Filed pursuant to Rule 424(b)(3)
Registration No. 333-114107

PROSPECTUS SUPPLEMENT NO. 1

(TO PROSPECTUS DATED JULY 1, 2004)

LOGO



$1,200,000,000

Floating Rate Convertible Senior Debentures Due 2023


        This prospectus supplement relates to resales by selling security holders of our Floating Rate Convertible Senior Debentures Due 2023 and our common stock issuable upon conversion of the debentures.

        This prospectus supplement should be read in conjunction with, and may not be delivered or utilized without, the prospectus dated July 1, 2004.


        INVESTING IN THE DEBENTURES OR THE COMMON STOCK ISSUABLE UPON THEIR CONVERSION INVOLVES RISK. SEE "RISK FACTORS" BEGINNING ON PAGE 5 OF THE PROSPECTUS.

        NEITHER THE SECURITIES AND EXCHANGE COMMISSION NOR ANY STATE SECURITIES COMMISSION HAS APPROVED OR DISAPPROVED OF THESE SECURITIES OR PASSED UPON THE ADEQUACY OR ACCURACY OF THIS PROSPECTUS SUPPLEMENT. ANY REPRESENTATION TO THE CONTRARY IS A CRIMINAL OFFENSE.


        The information in the table appearing under the heading "Selling Security Holders" in the prospectus is amended by adding the information below with respect to security holders not previously listed in the prospectus or in any amendments or supplements thereto, and by superceding the information with respect to security holders previously listed in the prospectus or in any amendments or supplements thereto that are listed below:


NAME OF
SELLING
SECURITY
HOLDER(1)

  PRINCIPAL
AMOUNT OF
DEBENTURES
BENEFICIALLY
OWNED AND
OFFERED
HEREBY

  PERCENTAGE
OF
OUTSTANDING
DEBENTURES
BENEFICIALLY
OWNED PRIOR
TO OFFERING

  SHARES OF
COMMON
STOCK
ISSUABLE UPON
CONVERSION
OF THE
DEBENTURES
AND AVAILABLE
FOR RESALE
HEREBY(2)

  SHARES OF
COMMON
STOCK
BENEFICIALLY
OWNED PRIOR
TO THE
OFFERING

  PERCENTAGE
OF
OUTSTANDING
COMMON
STOCK
BENEFICIALLY
OWNED PRIOR
TO THE
OFFERING(3)

  PRINCIPAL
AMOUNT OF
DEBENTURES
BENEFICIALLY
OWNED AFTER
COMPLETION
OF THE
OFFERING

  SHARES OF
COMMON
STOCK
BENEFICIALLY
OWNED AFTER
COMPLETION
OF
THE OFFERING

Oak Hill Contingent Capital Fund Ltd.   $ 12,500,000   1.04 % 484,496   500,896   *   0   16,400
NMIC Gartmore/CODA Convertible Portfolio   $ 1,500,000   0.13 % 58,140   58,140   *   0   0
CODA-KHPE Convertible Portfolio   $ 400,000   0.03 % 15,504   15,504   *   0   0
KBC Financial Products USA Inc.   $ 8,070,000   0.67 % 312,791   312,791   *   0   0
Credit Suisse First Boston LLC   $ 20,000,000   1.67 % 775,194   775,194   *   0   0
Credit Suisse First Boston Europe Limited   $ 10,300,000   0.86 % 399,225   399,225   *   0   0

*
Less than 1% of total outstanding common stock.

(1)
Information about other selling security holders will be set forth in prospectus supplements, if required.
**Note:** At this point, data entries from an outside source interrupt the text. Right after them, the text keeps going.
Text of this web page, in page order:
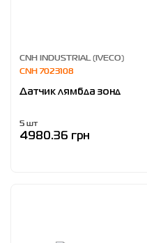
CNH INDUSTRIAL (IVECO)
CNH 7023108
Датчик лямбда зонд
5 шт
4980.36 грн
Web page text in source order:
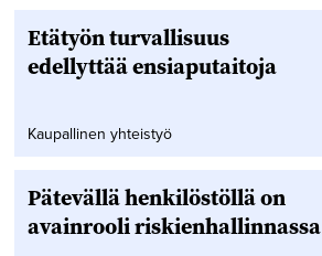
Etätyön turvallisuus
edellyttää ensiaputaitoja
Kaupallinen yhteistyö
Pätevällä henkilöstöllä on
avainrooli riskienhallinnassa
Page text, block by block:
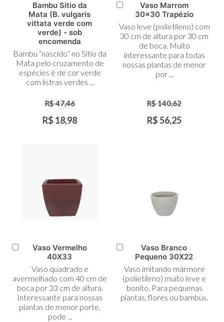
Bambu Sitio da
Mata (B. vulgaris
vittata verde com
verde) - sob
encomenda
Bambu “nascido” no Sitio da
Mata pelo cruzamento de
espécies é de cor verde
com listras verdes ...
R$ 47,46
R$ 18,98
Adicionar
Carrinho
Vaso Marrom
30x30 Trapézio
Vaso leve (polietileno) com
30 cm de altura por 30 cm
de boca. Muito
interessante para todas
nossas plantas de menor
por ...
R$ 140,62
R$ 56,25
Carrinho
Vaso Vermelho
40X33
Vaso quadrado e
avermelhado com 40 cm de
boca por 33 cm de altura.
Interessante para nossas
plantas de menor porte,
pode ...
Adicionar
Carrinho
Vaso Branco
Pequeno 30X22
Vaso imitando mármore
(polietileno) muito leve e
bonito. Para pequenas
plantas, flores ou bambus.
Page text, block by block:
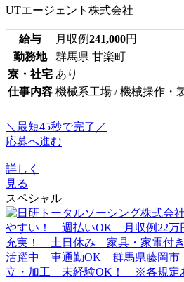
UTエージェント株式会社
給与 月収例241,000円
勤務地
群馬県 甘楽町
寮・社宅 あり
仕事内容 機械系工場 / 機械操作・
＼最短45秒で完了／
応募へ進む
詳しく
見る
スペシャル
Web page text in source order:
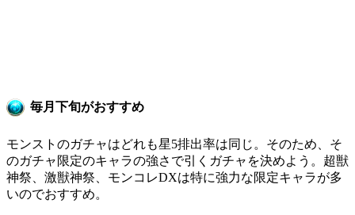
毎月下旬がおすすめ
モンストのガチャはどれも星5排出率は同じ。そのため、そ
のガチャ限定のキャラの強さで引くガチャを決めよう。超獣
神祭、激獣神祭、モンコレDXは特に強力な限定キャラが多
いのでおすすめ。

Assumes that any other holders of debentures, or any future transferees, pledgees, donees or successors of or from any other such holders of debentures, do not beneficially own any common stock other than the common stock issuable upon conversion of the debentures at the initial conversion rate.

(2)
Assumes conversion of all of the holder's debentures at a maximum conversion rate of 38.7597 shares per $1,000 principal amount. Fractions of a share are not included for the purposes of this calculation. The debentures were designed so that holders may at any time prior to maturity convert them into shares of our common stock at a conversion rate that will vary until September 15, 2008, depending on the applicable stock price, as described under "Description of the Debentures—Conversion rights" in the prospectus. In addition, the conversion price will also be subject to adjustment as described under "Description of the Debentures—Conversion rate adjustments" in the prospectus. As a result, the amount of common stock issuable upon conversion of the debentures is likely to increase or decrease in the future.

(3)
Calculated based on Rule 13d-3(d)(1)(i) of the Exchange Act, using 1,945,132,685 shares of common stock outstanding as of June 25, 2004.